Topics will include: Non-abelian gauge theory (aka Yang-Mills theory), the Standard Model (SM) as a particular non-abelian gauge theory (its gauge symmetry, particle content, and Lagrangian, Yukawa couplings, CKM matrix, 3 generations), spontaneous symmetry breaking: global vs local symmetries (Goldstone's Theorem vs Higgs Mechanism; mass generation for bosons and fermions), neutrino sector (including right-handed neutrinos?), effective field theory, Feynman rules (Standard Model propagators and vertices), gauge and global anomalies, strong CP problem, renormalization group (beta functions, asymptotic freedom, quark confinement, mesons, baryons, Higgs instability, hierarchy problem), unexplained puzzles in the SM, and surprising/intriguing aspects of SM structure that hint at a deeper picture.

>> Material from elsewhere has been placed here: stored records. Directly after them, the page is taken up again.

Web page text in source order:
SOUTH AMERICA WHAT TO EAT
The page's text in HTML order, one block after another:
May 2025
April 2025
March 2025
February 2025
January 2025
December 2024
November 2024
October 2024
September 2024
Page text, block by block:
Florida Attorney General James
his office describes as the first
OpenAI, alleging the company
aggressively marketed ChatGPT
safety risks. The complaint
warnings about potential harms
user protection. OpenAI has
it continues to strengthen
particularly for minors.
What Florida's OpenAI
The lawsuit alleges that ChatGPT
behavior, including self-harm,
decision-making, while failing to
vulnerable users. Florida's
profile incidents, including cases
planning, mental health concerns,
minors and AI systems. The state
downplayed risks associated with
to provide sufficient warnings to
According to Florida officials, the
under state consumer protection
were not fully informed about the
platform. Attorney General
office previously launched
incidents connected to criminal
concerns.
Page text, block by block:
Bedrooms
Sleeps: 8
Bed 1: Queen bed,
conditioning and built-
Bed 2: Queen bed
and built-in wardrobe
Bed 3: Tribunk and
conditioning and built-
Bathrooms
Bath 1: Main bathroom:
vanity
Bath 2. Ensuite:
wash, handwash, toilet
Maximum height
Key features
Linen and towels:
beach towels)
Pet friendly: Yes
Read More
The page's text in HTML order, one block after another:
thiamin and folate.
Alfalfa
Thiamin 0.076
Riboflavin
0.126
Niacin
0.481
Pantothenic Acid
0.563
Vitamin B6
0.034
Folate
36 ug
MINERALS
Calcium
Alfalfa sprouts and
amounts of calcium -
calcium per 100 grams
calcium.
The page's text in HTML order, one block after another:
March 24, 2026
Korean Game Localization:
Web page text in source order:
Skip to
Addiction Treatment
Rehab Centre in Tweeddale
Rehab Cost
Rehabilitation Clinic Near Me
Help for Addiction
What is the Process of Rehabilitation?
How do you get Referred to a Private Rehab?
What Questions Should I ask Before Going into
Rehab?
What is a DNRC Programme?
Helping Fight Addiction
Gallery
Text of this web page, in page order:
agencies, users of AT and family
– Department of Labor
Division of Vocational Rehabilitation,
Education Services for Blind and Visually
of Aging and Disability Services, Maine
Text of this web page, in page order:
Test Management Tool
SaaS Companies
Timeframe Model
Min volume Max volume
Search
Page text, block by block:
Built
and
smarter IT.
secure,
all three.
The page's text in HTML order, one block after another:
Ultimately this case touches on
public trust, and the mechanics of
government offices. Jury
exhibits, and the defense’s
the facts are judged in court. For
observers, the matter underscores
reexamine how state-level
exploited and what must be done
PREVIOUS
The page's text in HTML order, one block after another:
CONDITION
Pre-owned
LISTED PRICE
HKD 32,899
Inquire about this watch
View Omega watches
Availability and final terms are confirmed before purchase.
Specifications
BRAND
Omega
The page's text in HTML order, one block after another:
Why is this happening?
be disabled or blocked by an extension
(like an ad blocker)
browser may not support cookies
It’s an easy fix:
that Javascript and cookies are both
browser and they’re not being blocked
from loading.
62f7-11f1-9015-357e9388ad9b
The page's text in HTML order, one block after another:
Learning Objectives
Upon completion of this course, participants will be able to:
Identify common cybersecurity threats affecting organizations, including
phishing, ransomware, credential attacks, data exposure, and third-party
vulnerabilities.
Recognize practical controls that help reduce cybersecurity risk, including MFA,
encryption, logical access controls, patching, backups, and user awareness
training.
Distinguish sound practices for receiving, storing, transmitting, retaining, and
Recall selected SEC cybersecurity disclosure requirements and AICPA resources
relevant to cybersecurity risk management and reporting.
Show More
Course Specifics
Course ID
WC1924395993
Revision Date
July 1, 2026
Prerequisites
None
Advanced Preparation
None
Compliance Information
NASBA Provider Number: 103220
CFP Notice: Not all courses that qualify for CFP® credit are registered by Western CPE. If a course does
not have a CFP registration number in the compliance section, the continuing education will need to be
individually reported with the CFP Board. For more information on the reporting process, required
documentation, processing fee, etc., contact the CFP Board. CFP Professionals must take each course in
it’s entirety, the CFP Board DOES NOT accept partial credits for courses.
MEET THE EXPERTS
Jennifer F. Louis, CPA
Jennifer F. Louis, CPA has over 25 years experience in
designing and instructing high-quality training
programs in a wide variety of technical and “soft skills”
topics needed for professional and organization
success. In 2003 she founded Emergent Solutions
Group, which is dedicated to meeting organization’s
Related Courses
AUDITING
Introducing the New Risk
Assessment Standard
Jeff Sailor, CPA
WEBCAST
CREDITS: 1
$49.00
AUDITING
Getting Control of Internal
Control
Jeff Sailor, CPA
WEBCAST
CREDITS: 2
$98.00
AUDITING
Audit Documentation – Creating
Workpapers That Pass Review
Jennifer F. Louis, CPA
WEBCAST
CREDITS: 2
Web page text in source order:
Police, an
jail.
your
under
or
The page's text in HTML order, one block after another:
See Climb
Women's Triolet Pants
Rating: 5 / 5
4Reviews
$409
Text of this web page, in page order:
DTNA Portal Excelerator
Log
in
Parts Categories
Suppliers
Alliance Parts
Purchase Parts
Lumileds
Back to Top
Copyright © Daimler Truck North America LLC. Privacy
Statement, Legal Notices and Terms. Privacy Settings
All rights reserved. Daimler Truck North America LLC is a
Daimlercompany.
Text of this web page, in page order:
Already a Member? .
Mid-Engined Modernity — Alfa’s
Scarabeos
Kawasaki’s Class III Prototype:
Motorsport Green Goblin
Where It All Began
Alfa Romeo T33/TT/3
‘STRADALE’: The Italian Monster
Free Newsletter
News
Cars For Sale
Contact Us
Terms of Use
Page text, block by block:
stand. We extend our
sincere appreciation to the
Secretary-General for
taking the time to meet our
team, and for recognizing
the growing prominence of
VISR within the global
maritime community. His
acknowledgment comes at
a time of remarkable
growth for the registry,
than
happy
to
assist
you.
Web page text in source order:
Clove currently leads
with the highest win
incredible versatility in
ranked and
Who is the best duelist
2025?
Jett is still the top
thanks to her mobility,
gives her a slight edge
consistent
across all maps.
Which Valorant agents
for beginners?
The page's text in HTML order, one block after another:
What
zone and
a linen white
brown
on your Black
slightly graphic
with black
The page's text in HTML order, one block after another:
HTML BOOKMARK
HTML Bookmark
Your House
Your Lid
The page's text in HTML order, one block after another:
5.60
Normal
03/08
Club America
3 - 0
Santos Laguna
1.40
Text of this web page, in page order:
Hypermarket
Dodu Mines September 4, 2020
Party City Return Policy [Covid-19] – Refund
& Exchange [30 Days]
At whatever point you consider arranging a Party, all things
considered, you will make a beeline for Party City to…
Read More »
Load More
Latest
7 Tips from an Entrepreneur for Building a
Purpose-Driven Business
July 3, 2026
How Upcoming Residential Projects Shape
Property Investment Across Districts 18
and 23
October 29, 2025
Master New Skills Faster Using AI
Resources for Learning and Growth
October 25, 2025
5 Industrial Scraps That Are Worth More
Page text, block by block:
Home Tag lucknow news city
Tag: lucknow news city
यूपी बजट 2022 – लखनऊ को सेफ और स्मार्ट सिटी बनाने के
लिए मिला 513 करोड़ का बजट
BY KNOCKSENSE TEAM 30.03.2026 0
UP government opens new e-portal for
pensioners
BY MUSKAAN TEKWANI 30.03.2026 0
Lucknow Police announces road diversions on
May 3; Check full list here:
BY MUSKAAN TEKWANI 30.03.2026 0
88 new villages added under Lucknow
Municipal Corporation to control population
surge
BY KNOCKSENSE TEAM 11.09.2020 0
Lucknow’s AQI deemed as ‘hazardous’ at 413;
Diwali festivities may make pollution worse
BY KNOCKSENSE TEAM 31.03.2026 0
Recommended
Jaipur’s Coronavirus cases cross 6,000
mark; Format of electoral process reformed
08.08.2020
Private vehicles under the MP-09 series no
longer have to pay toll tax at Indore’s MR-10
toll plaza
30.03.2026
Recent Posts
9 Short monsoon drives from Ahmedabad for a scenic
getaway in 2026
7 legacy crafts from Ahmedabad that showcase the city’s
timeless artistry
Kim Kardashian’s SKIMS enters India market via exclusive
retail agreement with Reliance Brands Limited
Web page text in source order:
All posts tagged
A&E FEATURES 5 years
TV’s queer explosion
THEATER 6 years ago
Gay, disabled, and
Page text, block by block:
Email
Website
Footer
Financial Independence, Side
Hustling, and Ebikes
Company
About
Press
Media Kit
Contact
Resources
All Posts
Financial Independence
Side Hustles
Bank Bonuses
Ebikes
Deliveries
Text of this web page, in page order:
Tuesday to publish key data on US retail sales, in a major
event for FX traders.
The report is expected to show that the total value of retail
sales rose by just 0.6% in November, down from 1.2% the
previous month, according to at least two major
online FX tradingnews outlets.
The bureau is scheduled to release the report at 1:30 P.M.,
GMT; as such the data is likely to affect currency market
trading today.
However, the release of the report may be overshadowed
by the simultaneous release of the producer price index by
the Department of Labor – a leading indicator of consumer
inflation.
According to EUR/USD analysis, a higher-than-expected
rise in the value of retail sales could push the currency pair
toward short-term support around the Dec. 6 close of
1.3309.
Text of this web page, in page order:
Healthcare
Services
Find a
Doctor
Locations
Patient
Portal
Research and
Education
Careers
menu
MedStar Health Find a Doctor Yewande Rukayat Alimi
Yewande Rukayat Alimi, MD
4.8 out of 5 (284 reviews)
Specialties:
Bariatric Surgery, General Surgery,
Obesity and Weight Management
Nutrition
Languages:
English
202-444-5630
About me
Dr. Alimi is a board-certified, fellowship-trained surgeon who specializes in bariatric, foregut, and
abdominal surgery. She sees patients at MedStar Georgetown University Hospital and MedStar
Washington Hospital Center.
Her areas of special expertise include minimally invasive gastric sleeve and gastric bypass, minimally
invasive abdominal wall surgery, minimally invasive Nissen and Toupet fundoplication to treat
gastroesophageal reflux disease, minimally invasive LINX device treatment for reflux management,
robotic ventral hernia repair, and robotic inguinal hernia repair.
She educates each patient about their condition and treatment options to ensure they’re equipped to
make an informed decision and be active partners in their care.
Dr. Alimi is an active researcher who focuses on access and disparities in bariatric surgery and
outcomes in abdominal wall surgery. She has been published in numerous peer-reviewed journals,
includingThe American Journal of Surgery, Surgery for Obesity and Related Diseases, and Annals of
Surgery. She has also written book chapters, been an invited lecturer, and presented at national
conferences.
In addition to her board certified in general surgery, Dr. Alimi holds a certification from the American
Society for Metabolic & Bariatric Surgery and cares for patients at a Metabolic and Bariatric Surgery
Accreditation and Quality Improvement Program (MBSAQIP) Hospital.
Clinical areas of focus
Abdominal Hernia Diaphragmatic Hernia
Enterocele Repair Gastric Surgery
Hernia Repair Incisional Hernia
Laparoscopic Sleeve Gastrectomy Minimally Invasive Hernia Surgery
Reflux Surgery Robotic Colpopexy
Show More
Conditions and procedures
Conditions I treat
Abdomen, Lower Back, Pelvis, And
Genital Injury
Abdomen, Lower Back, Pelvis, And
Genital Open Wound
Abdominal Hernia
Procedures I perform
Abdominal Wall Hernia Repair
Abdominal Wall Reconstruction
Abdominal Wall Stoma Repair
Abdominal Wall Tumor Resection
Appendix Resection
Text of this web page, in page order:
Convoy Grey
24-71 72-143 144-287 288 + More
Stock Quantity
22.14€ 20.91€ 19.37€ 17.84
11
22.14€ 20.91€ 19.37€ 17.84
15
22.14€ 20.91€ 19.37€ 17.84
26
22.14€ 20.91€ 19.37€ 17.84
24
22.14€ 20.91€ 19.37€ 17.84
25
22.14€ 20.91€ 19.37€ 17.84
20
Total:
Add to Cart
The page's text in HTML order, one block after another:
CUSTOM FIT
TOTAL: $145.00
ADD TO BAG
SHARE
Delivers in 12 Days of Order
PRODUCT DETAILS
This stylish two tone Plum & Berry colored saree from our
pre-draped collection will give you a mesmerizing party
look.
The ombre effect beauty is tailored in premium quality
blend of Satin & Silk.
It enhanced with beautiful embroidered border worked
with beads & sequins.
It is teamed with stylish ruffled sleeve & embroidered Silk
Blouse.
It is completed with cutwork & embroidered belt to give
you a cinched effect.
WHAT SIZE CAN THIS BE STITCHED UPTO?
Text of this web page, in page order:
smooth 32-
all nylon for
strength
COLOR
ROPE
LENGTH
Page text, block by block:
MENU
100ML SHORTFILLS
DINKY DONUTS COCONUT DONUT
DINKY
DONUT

The course has three parts. In the first part of the course, the path integral formulation of non-relativistic quantum mechanics and the functional integral formulation of quantum field theory are developed. The second part of the course covers renormalization and the renormalization group. Finally, non-abelian gauge theories are quantized using functional integral techniques.

The course begins by discussing several topics in equilibrium statistical physics including phase transitions and the renormalization group. The second part of the course covers non-equilibrium statistical physics including kinetics of aggregation, spin dynamics, population dynamics, and complex networks.